December 30, 2019
Last Updated on July 14, 2023
Whether you have purchased a piece of land which features disused agricultural buildings, or you already own a farm comprising buildings that have become redundant, it is imperative to consider ways in which these structures could be converted and utilised instead of leaving them to gather cobwebs.
For those who own a farm and are actively looking for ways to increase profits, disused structures such as empty barns are a prime opportunity. Thanks to recent alterations in Class Q Permitted Development Rights, farmers have greater scope to increase their incomes when it comes to converting agricultural buildings.
Here are a handful of ideas for converting your disused agricultural buildings for an increase in profit.

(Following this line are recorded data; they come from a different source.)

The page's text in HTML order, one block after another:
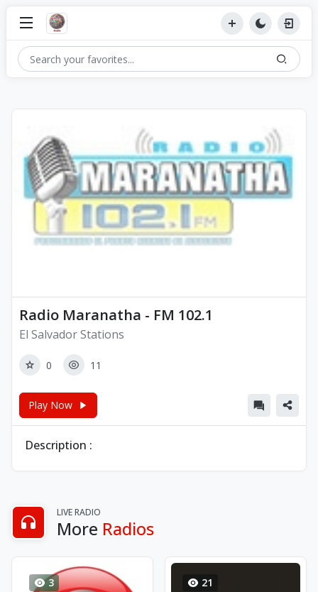
Radio Maranatha - FM 102.1
El Salvador Stations
0 11
Play Now
Description :
LIVE RADIO
More Radios
3 21
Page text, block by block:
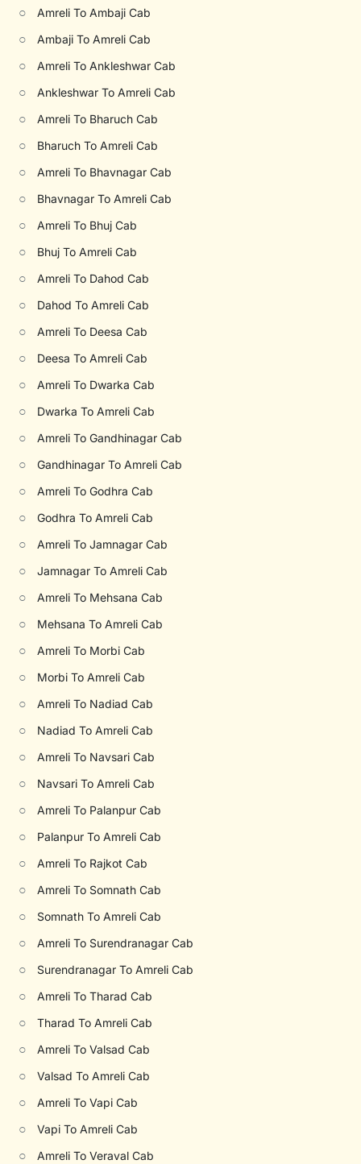
○ Amreli To Ambaji Cab
○ Ambaji To Amreli Cab
○ Amreli To Ankleshwar Cab
○ Ankleshwar To Amreli Cab
○ Amreli To Bharuch Cab
○ Bharuch To Amreli Cab
○ Amreli To Bhavnagar Cab
○ Bhavnagar To Amreli Cab
○ Amreli To Bhuj Cab
○ Bhuj To Amreli Cab
○ Amreli To Dahod Cab
○ Dahod To Amreli Cab
○ Amreli To Deesa Cab
○ Deesa To Amreli Cab
○ Amreli To Dwarka Cab
○ Dwarka To Amreli Cab
○ Amreli To Gandhinagar Cab
○ Gandhinagar To Amreli Cab
○ Amreli To Godhra Cab
○ Godhra To Amreli Cab
○ Amreli To Jamnagar Cab
○ Jamnagar To Amreli Cab
○ Amreli To Mehsana Cab
○ Mehsana To Amreli Cab
○ Amreli To Morbi Cab
○ Morbi To Amreli Cab
○ Amreli To Nadiad Cab
○ Nadiad To Amreli Cab
○ Amreli To Navsari Cab
○ Navsari To Amreli Cab
○ Amreli To Palanpur Cab
○ Palanpur To Amreli Cab
○ Amreli To Rajkot Cab
○ Amreli To Somnath Cab
○ Somnath To Amreli Cab
○ Amreli To Surendranagar Cab
○ Surendranagar To Amreli Cab
○ Amreli To Tharad Cab
○ Tharad To Amreli Cab
○ Amreli To Valsad Cab
○ Valsad To Amreli Cab
○ Amreli To Vapi Cab
○ Vapi To Amreli Cab
○ Amreli To Veraval Cab
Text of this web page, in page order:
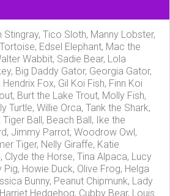
Tico Sloth, Manny Lobster,
Edsel Elephant, Mac the
Wabbit, Sadie Bear, Lola
Big Daddy Gator, Georgia Gator,
Fox, Gil Koi Fish, Finn Koi
Burt the Lake Trout, Molly Fish,
Turtle, Willie Orca, Tank the Shark,
Ball, Beach Ball, Ike the
Jimmy Parrot, Woodrow Owl,
Tiger, Nelly Giraffe, Katie
Clyde the Horse, Tina Alpaca, Lucy
Howie Duck, Olive Frog, Helga
Bunny, Peanut Chipmunk, Lady
Hedgehog, Cubby Bear, Louis
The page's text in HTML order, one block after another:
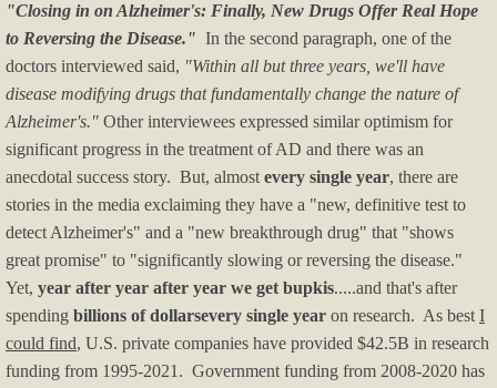
Crime & Law Enforcement
Culture, Race, BLM
Economy/Economics
Education
Firearms News
Health-Medical
Immigration
"Closing in on Alzheimer's: Finally, New Drugs Offer Real Hope
to Reversing the Disease." In the second paragraph, one of the
doctors interviewed said, "Within all but three years, we'll have
disease modifying drugs that fundamentally change the nature of
Alzheimer's." Other interviewees expressed similar optimism for
significant progress in the treatment of AD and there was an
anecdotal success story. But, almost every single year, there are
stories in the media exclaiming they have a "new, definitive test to
detect Alzheimer's" and a "new breakthrough drug" that "shows
great promise" to "significantly slowing or reversing the disease."
Yet, year after year after year we get bupkis.....and that's after
spending billions of dollarsevery single year on research. As best I
could find, U.S. private companies have provided $42.5B in research
funding from 1995-2021. Government funding from 2008-2020 has
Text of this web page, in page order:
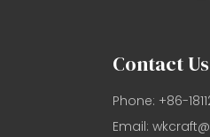
Contact Us
Phone: +86-
Email:
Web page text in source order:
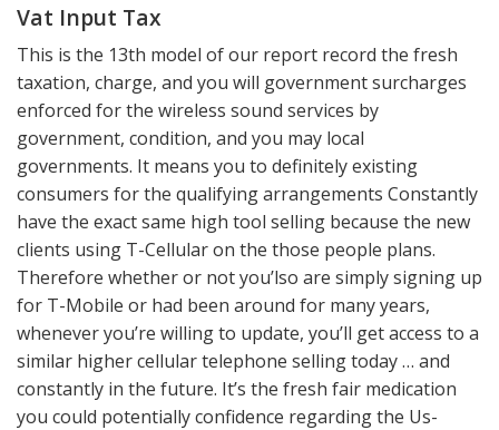
Vat Input Tax
This is the 13th model of our report record the fresh
taxation, charge, and you will government surcharges
enforced for the wireless sound services by
government, condition, and you may local
governments. It means you to definitely existing
consumers for the qualifying arrangements Constantly
have the exact same high tool selling because the new
clients using T-Cellular on the those people plans.
Therefore whether or not you’lso are simply signing up
for T-Mobile or had been around for many years,
whenever you’re willing to update, you’ll get access to a
similar higher cellular telephone selling today … and
constantly in the future. It’s the fresh fair medication
you could potentially confidence regarding the Us-
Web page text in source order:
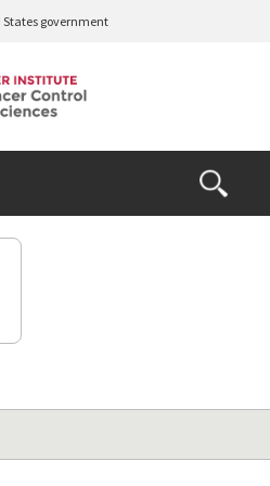
government
Open
the
Search
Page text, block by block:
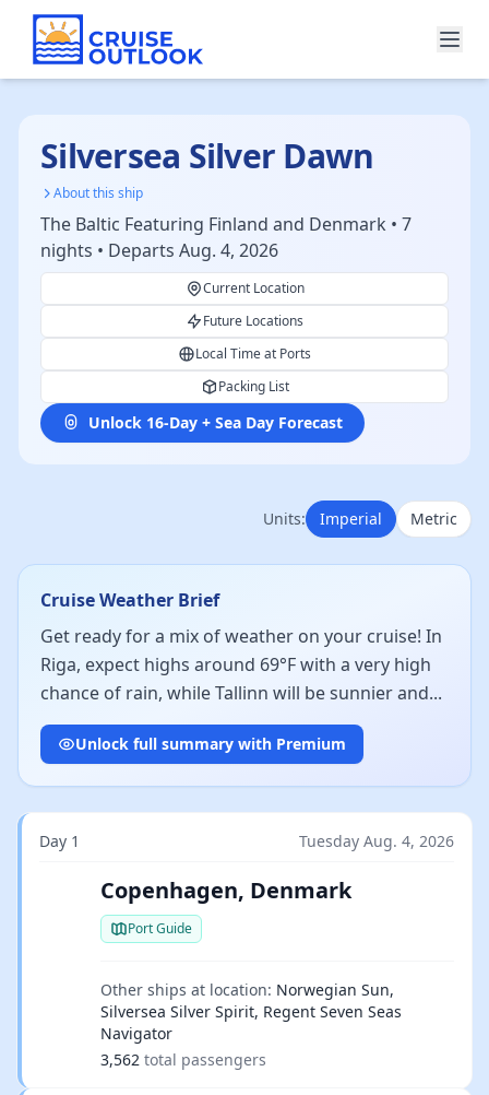
Silversea Silver Dawn
About this ship
The Baltic Featuring Finland and Denmark • 7
nights • Departs Aug. 4, 2026
Current Location
Future Locations
Local Time at Ports
Packing List
Unlock 16-Day + Sea Day Forecast
Units: Imperial Metric
Cruise Weather Brief
Get ready for a mix of weather on your cruise! In
Riga, expect highs around 69°F with a very high
chance of rain, while Tallinn will be sunnier and...
Unlock full summary with Premium
Day 1 Tuesday Aug. 4, 2026
Copenhagen, Denmark
Port Guide
Other ships at location: Norwegian Sun,
Silversea Silver Spirit, Regent Seven Seas
Navigator
3,562 total passengers
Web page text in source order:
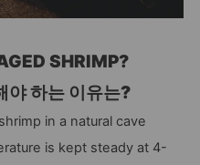
SHRIMP?
야 하는 이유는?
in a natural cave
is kept steady at 4-
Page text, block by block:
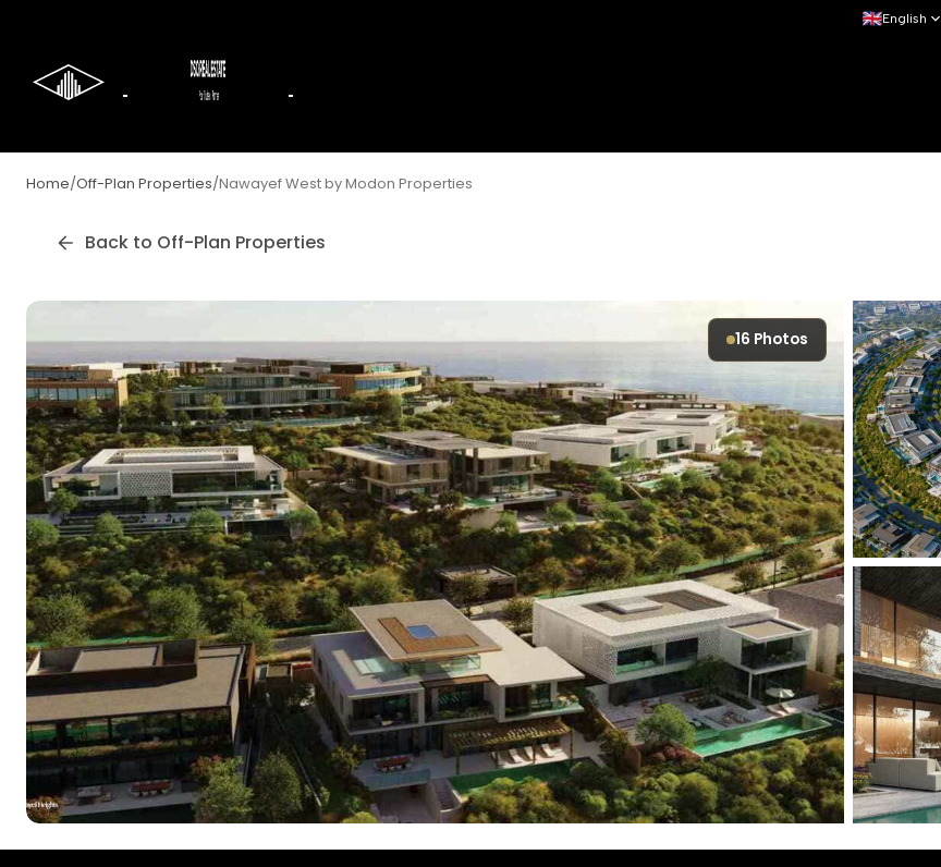
English
Home/Off-Plan Properties/Nawayef West by Modon Properties
Back to Off-Plan Properties
16 Photos

If your structure is large enough, you could convert it into one or more homes and place them on the property market. Currently, you are allowed to create up to five small dwellings, each with a maximum floor space of 100sqm, or up to three large dwellings, with a maximum combined floor space of 465sqm. Alternatively, you can use a combination of the two; in this case, up to five dwellings can be created, and no more than three of these can be large dwellings.
If you are interested in maintaining an income over a longer period of time, you could consider becoming a landlord and placing the homes on the market for rent. Hiring a property management company should make this option much easier, as they will handle all communication with tenants.

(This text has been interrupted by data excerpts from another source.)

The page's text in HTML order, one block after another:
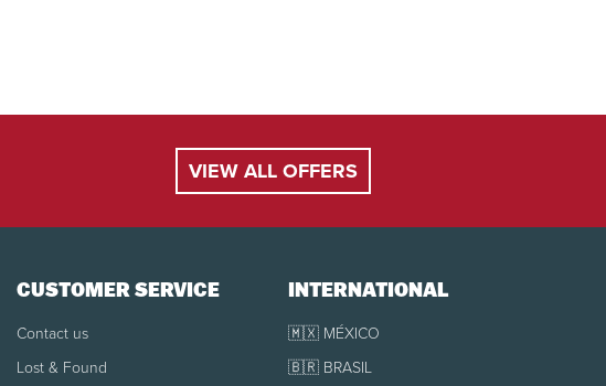
VIEW ALL OFFERS
CUSTOMER SERVICE
Contact us
Lost & Found
INTERNATIONAL
🇲🇽 MÉXICO
🇧🇷 BRASIL
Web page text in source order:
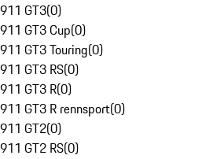
911 GT3(0)
911 GT3 Cup(0)
911 GT3 Touring(0)
911 GT3 RS(0)
911 GT3 R(0)
911 GT3 R rennsport(0)
911 GT2(0)
911 GT2 RS(0)
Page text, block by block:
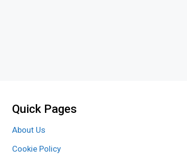
Quick Pages
About Us
Cookie Policy
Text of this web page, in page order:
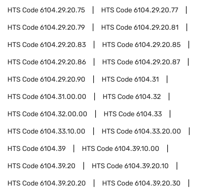
HTS Code6104.29.20.75 HTS Code6104.29.20.77
HTS Code6104.29.20.79 HTS Code6104.29.20.81
HTS Code6104.29.20.83 HTS Code6104.29.20.85
HTS Code6104.29.20.86 HTS Code6104.29.20.87
HTS Code6104.29.20.90 HTS Code6104.31
HTS Code6104.31.00.00 HTS Code6104.32
HTS Code6104.32.00.00 HTS Code6104.33
HTS Code6104.33.10.00 HTS Code6104.33.20.00
HTS Code6104.39 HTS Code6104.39.10.00
HTS Code6104.39.20 HTS Code6104.39.20.10
HTS Code6104.39.20.20 HTS Code6104.39.20.30
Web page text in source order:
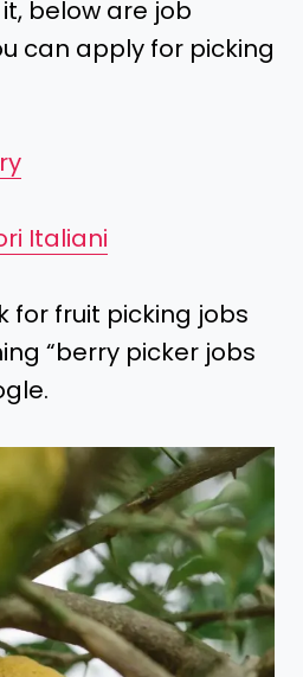
below are job
can apply for picking
Italiani
for fruit picking jobs
“berry picker jobs
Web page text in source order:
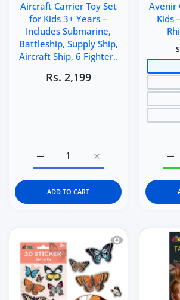
Aircraft Carrier Toy Set
for Kids 3+ Years –
Includes Submarine,
Battleship, Supply Ship,
Aircraft Ship, 6 Fighter..
Rs. 2,199
Increase quantity
Increase quantity for Aircraft
ADD TO CART
Avenir
Kids
Quick view

If you have employees who are unable to find a home close to your farm due to limited availability, high house prices or otherwise, it may be more convenient, for both parties, to provide housing onsite. However, do consider that agricultural tenants have slightly different rights to private tenants; for example, you will have to offer the tenant alternative accommodation if they stop working for you and you require the home for another worker.

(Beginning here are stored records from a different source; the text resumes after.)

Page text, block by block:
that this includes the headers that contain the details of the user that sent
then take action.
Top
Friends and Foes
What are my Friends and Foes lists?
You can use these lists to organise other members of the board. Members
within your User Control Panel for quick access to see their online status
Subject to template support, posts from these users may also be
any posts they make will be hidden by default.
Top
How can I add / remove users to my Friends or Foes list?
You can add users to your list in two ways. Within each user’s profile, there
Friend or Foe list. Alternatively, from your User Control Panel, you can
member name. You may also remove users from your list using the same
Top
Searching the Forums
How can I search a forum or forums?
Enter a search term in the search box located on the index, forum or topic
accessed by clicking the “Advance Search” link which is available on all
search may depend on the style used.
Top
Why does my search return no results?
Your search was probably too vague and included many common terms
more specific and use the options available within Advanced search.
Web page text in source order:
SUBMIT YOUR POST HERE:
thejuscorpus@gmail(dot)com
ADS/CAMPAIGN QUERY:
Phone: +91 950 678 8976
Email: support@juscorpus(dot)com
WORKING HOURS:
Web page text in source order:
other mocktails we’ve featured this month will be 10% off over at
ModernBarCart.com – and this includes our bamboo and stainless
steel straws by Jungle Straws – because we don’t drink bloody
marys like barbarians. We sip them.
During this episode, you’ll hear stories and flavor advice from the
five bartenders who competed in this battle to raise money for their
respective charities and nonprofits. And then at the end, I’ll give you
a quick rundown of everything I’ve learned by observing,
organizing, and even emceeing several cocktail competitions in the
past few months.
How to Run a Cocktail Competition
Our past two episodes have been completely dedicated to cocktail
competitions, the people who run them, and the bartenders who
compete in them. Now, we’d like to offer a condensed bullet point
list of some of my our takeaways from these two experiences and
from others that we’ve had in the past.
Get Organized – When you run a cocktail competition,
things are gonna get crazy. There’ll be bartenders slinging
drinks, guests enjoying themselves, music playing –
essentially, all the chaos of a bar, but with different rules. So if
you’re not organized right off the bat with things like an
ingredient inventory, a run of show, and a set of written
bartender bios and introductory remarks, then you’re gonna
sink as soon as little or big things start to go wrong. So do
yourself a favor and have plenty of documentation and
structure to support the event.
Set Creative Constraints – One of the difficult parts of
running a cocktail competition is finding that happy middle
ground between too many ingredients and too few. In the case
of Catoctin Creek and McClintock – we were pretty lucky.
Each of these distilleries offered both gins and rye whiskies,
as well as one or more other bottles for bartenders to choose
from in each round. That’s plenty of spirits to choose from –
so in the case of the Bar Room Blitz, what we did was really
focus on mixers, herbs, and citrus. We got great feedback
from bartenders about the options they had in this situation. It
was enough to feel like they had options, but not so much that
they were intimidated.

Converting a building for your family could also be beneficial; for example, if your children are set to take over the farm, they may wish to have their own houses onsite to live in and perhaps start their own families, which can save money in the long run.
Similar to converting a barn to a dwelling for rent, you could earn a regular income long term if you convert the structure into offices. If you choose to go down this route, it’s important to check demand in your local area. Find out if there are already any office spaces in your town and if they’re fully or mostly occupied – if so, there may be more local businesses searching for office spaces to rent.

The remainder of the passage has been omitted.